Updated

A Soyuz carrying an American, Russian and Italian blasted off Wednesday for a six-hour trip to the International Space Station, where the new crew will spend six months conducting a variety of experiments.

The Russian spacecraft lifted off at 2:31 a.m. (2031GMT, 4:31 p.m. EDT Tuesday) from the Baikonur Cosmodrome, which Russia leases in Kazakhstan. Live footage provided by NASA TV showed it soaring into the clear night sky. About four minutes later, the announcer said the Soyuz was traveling at 4,700 miles per hour (about 7,500 kilometers per hour).

The cramped capsule carrying NASA's Karen Nyberg, Russian cosmonaut Fyodor Yurchikhin and Italy's Luca Parmitano will orbit the Earth four times before docking with the space station less than six hours after liftoff.

They will join three other people -- NASA's Chris Cassidy and Russians Pavel Vinogradov and Alexander Misurkin -- who have been aboard the station since late March.

Yurchikhin, 54, is a veteran of three previous spaceflights, while 36-year-old Parmitano, a former test pilot, is making his first trip into space.
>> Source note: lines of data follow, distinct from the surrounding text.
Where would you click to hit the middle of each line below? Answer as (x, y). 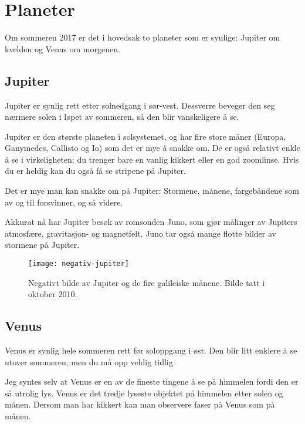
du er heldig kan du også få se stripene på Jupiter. (95, 171)
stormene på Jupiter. (42, 245)
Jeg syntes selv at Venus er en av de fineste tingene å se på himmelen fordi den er (152, 381)
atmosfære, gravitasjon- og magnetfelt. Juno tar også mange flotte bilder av (140, 233)
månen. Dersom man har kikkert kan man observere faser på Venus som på (140, 404)
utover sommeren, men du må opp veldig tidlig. (90, 361)
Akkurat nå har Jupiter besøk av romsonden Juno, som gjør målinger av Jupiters (151, 222)
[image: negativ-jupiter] (79, 264)
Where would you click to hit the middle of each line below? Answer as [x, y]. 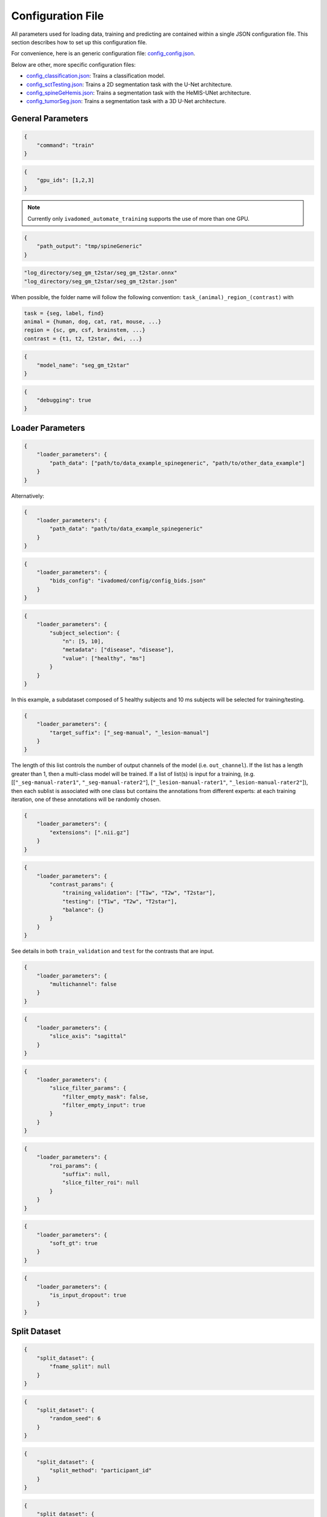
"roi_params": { [74, 1166]
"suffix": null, [86, 1174]
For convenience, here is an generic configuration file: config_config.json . [103, 53]
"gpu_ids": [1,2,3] [66, 180]
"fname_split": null [80, 1367]
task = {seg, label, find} [64, 313]
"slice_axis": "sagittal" [88, 1036]
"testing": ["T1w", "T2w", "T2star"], [120, 901]
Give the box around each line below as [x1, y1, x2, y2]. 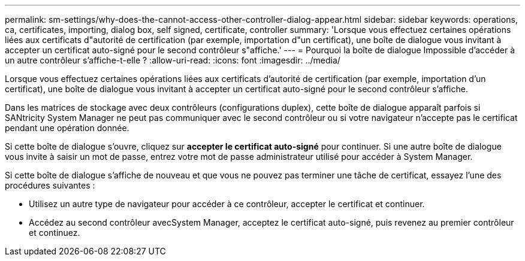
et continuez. [29, 227, 80, 238]
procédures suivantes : [5, 180, 95, 190]
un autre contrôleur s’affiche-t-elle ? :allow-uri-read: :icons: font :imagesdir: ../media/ [5, 55, 340, 65]
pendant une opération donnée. [5, 123, 129, 133]
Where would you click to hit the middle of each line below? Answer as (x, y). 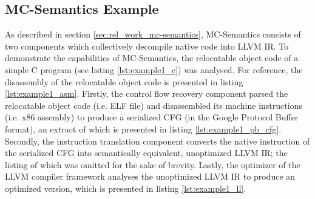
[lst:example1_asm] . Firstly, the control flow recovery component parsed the (147, 93)
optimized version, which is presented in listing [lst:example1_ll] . (126, 188)
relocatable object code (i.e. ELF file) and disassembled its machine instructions (154, 105)
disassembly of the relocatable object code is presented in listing (124, 81)
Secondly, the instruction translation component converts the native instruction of (157, 141)
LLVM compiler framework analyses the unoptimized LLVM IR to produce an (150, 176)
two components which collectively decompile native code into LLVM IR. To (147, 46)
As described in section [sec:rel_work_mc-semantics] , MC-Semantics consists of (153, 34)
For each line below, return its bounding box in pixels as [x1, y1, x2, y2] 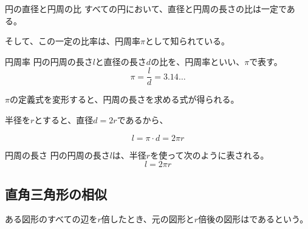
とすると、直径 [34, 114, 94, 126]
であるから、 [117, 114, 168, 126]
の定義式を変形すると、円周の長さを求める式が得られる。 [9, 93, 239, 106]
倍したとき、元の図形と [101, 213, 194, 225]
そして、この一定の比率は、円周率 [5, 35, 140, 47]
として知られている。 [145, 35, 230, 47]
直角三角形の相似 [5, 184, 107, 203]
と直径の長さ [95, 55, 146, 67]
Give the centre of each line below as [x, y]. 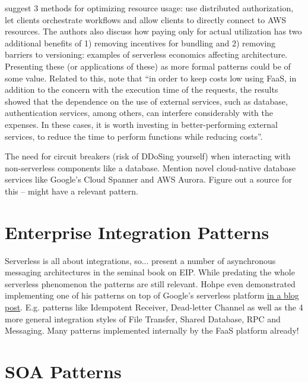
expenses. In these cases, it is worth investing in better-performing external [141, 124]
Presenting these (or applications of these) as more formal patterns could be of [148, 66]
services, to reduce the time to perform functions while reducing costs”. [134, 136]
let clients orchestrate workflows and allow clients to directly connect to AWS [146, 19]
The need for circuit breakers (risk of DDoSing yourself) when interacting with [148, 156]
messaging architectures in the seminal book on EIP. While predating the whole [150, 272]
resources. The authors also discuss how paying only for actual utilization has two [153, 31]
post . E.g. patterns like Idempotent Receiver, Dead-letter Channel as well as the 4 [154, 307]
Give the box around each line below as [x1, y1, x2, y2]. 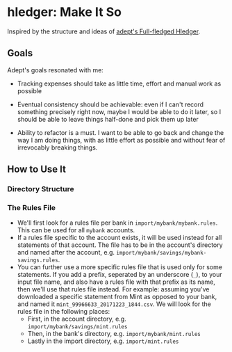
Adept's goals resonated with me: [7, 65, 104, 74]
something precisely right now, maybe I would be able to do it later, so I [17, 107, 221, 115]
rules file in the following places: [17, 307, 110, 316]
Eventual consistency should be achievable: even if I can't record [17, 100, 204, 109]
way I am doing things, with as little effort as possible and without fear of [17, 136, 226, 144]
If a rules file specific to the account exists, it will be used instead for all [17, 234, 222, 242]
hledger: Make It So [7, 4, 122, 20]
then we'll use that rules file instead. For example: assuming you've [17, 285, 210, 294]
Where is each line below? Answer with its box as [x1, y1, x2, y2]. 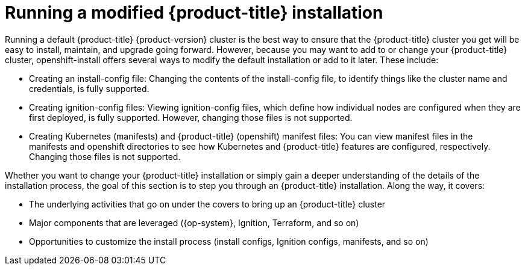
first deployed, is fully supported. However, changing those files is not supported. [29, 112, 353, 123]
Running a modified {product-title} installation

Nyberg, 43, spent two weeks in space in 2008 as part of a U.S. space shuttle crew.

Four spacewalks are planned during the expedition, including what NASA said would be the first by an Italian.

The International Space Station is the biggest orbiting outpost ever built and can sometimes be seen from Earth with the naked eye. It consists of more than a dozen modules built by the United States, Russia, Canada, Japan and the European Space Agency.